# The proposal



## Apostolica (Apr 10, 2009)

Hi, need some advise please. Just got an offer from a large and very connected clothing label to have them come on board as a business partner, they have asked me to give them a figure/percentage of how much of the business I am willing to hand over etc. They will handle all marketing, finance and everything else associated with the books etc. I love to create and design and loathe the business side of things with almost as much passion as I have for actually creating my designs,lol. I have always thought and wanted a business partner and feel this is the right thing to do. How much of my business do you think is fair and reasonable, it will be a very exclusive brand, very limited editions, hollywood fan fare etc. Going to be doing bed linen and many other things as well.
Thanks in advance for your help.

Cheers


----------



## lizziemaxine (Nov 14, 2007)

First thing I would do is talk to an accountant and an attorney about how to do this so that you get what you want/need out of this arrangement. Don't give away too much just so you don't have to do the bookkeeping.
And, good luck with the new adventure.


----------



## Twanabee (Sep 14, 2009)

Sounds like they want you for your design work. I would look for a contract to design for them and if you don't like the mfg. side, you can hire someone to run your shop.

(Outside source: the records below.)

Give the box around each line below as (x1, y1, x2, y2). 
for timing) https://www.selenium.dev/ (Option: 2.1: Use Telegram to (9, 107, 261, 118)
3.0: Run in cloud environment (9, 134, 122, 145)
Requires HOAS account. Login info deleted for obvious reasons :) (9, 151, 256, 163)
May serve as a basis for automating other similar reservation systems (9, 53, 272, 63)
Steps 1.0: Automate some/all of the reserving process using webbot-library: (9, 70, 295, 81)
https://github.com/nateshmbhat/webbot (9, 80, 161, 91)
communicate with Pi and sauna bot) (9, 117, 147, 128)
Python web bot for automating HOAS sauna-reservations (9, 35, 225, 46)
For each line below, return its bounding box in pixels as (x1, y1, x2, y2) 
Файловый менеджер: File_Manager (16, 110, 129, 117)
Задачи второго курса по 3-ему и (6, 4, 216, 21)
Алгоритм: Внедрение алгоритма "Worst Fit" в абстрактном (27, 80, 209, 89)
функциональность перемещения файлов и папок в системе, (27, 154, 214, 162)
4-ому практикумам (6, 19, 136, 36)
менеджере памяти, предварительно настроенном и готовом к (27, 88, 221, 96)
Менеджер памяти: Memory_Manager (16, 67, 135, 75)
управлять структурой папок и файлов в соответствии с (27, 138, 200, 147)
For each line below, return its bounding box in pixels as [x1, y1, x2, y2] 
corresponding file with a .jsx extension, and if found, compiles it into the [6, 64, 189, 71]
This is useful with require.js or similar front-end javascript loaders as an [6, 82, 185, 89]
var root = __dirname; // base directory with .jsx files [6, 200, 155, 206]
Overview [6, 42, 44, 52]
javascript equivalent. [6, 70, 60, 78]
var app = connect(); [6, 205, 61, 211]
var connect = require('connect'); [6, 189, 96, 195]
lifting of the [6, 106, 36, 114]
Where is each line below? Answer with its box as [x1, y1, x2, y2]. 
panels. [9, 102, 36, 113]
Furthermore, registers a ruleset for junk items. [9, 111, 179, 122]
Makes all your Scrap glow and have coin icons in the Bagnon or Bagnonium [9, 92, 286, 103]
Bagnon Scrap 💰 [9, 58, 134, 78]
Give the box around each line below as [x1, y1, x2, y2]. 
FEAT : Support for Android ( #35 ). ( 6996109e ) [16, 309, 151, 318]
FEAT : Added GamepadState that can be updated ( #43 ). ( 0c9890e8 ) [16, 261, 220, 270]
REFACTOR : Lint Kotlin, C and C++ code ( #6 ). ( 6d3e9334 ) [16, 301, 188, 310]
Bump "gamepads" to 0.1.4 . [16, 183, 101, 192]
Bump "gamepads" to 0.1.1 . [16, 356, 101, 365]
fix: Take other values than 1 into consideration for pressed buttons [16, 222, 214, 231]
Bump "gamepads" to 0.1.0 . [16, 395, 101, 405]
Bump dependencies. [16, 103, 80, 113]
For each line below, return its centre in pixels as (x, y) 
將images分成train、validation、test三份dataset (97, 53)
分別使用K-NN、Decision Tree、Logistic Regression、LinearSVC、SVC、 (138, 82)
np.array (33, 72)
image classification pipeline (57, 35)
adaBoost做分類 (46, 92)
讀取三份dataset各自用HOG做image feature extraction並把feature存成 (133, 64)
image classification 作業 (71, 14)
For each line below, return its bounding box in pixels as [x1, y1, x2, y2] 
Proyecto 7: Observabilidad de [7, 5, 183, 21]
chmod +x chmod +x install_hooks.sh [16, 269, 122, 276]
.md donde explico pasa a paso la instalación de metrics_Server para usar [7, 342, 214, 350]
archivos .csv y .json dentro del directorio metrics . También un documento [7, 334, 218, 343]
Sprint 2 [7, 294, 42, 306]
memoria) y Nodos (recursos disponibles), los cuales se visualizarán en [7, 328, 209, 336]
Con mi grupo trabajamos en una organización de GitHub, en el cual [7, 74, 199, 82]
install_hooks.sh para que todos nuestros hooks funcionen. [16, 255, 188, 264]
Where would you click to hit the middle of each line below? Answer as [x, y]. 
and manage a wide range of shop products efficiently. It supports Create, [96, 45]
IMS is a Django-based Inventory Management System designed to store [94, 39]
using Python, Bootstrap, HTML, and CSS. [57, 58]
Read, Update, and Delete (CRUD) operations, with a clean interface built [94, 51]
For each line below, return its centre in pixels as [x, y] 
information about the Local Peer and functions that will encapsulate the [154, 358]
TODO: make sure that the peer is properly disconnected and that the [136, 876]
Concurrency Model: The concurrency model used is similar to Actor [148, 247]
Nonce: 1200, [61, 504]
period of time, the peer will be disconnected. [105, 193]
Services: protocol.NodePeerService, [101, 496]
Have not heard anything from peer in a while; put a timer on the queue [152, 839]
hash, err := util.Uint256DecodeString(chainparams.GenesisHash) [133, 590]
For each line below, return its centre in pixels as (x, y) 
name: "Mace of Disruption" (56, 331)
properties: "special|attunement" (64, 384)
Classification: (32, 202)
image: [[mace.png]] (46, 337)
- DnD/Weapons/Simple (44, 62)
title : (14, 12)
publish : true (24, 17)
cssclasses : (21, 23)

You can have the best of both worlds.


----------



## TeesForChange (Jan 17, 2007)

Whatever you end up doing, I don't recommend ever giving up more than 50%. What about if you license your designs to them and you get to keep your company as well?


----------



## jiarby (Feb 8, 2007)

what would bill gates do?


----------



## Apostolica (Apr 10, 2009)

I don't know, what would Bill Gates do? I do not know enough about the man to give an accurate answer to the question.


----------



## abiola (Aug 19, 2013)

Hello everybody, I am new on this forum. Just want to say hi.


----------



## codyjoe (May 6, 2013)

Apostolica said:


> I don't know, what would Bill Gates do? I do not know enough about the man to give an accurate answer to the question.


Of course I would say you should seek an attorney for such a negotiation but if you plan to do this on your own, hit them with a 70/30 split in your favor.


----------



## Printavo (Oct 7, 2007)

Partnerships like that can be very volatile early on in the business. Definitely get a solid contract, know who's responsible for what down to details. I would say go solo for a while to get established before partnering.


----------



## codyjoe (May 6, 2013)

Printavo said:


> Partnerships like that can be very volatile early on in the business. Definitely get a solid contract, know who's responsible for what down to details. I would say go solo for a while to get established before partnering.


Yeah you definitely can't go wrong with this approach. If you guys can hash out a reasonable contract and everyone knows their duties then go for it.


----------



## platnumcn (Aug 5, 2013)

I believe that if there is a partnership, there are loopholes and there are risks. If you are ready to bear with all of them, then you should not think twice before going for those.


----------



## blzpowr (Apr 16, 2011)

Apostolica said:


> Hi, need some advise please. Just got an offer from a large and very connected clothing label to have them come on board as a business partner, they have asked me to give them a figure/percentage of how much of the business I am willing to hand over etc. They will handle all marketing, finance and everything else associated with the books etc. I love to create and design and loathe the business side of things with almost as much passion as I have for actually creating my designs,lol. I have always thought and wanted a business partner and feel this is the right thing to do. How much of my business do you think is fair and reasonable, it will be a very exclusive brand, very limited editions, hollywood fan fare etc. Going to be doing bed linen and many other things as well.
> Thanks in advance for your help.
> 
> Cheers


If I understand your statement here, the proposal is they 'partner' and take over all but design. Your question is the split. Okay,..... hy partner with anybody? That (in the US) would leave you open to a lot of potential liabilities and potential disagreements requiring the use of a lawyer in the original set up and possibly don the road to resolve the inevitable disagreements.

If all you want is to design, why not keep it simple and license your designs and creations to them under specific terms and leave all the marketing etc. and details (problems) to them? The only question then is the terms of your licensing agreement, not giving up a percentage in return for the unknown.

That said, any partnership which affords 50/50 is a prescription for legal problems down the road. One side needs control of over 50%. Good luck!


----------